(Stored entries)
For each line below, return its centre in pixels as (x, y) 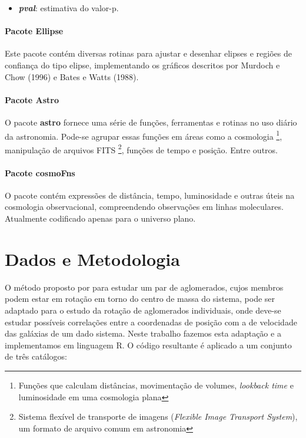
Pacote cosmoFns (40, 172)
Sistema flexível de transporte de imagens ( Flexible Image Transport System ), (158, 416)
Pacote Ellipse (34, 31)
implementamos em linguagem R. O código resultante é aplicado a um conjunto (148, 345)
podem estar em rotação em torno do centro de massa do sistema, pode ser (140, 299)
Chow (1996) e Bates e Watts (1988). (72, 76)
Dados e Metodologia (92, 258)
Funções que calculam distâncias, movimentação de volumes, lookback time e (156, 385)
...
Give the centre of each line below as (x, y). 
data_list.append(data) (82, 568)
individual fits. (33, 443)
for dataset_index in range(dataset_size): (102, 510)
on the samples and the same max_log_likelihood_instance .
--
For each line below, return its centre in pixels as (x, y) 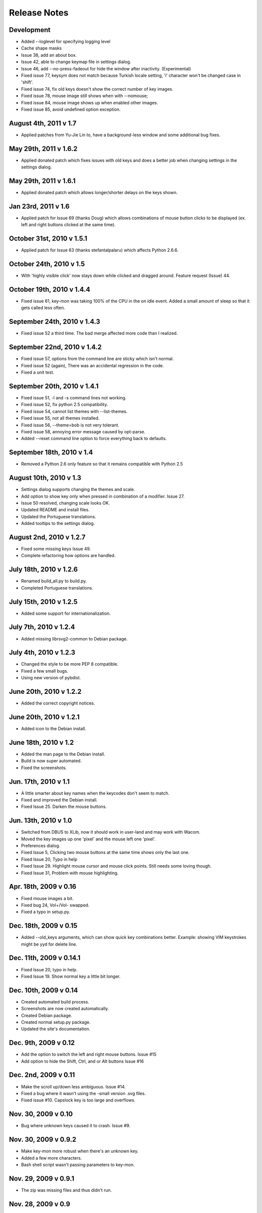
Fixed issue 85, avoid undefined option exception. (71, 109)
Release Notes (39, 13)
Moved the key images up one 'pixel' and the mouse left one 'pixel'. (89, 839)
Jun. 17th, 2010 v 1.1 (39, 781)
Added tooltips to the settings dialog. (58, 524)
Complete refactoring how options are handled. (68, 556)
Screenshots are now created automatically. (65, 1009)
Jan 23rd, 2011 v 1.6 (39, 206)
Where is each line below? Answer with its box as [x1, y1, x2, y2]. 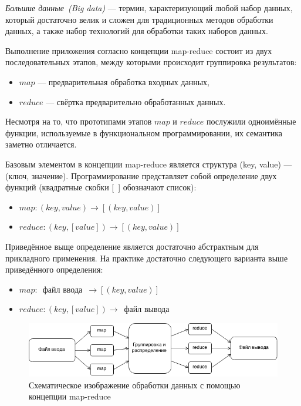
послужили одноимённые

GOAL OF THE EXERCISE:
Starting from the line with "Jun. 17th, 2010 v 1.1 (39, 781)" in the records above, repeat each line exactly until you have written the line with "послужили одноимённые", then stop; drop the pictures.

SOLUTION FOR THIS EXERCISE:
Jun. 17th, 2010 v 1.1 (39, 781)
Added tooltips to the settings dialog. (58, 524)
Complete refactoring how options are handled. (68, 556)
Screenshots are now created automatically. (65, 1009)
Jan 23rd, 2011 v 1.6 (39, 206)
Where is each line below? Answer with its box as [x1, y1, x2, y2]. 
послужили одноимённые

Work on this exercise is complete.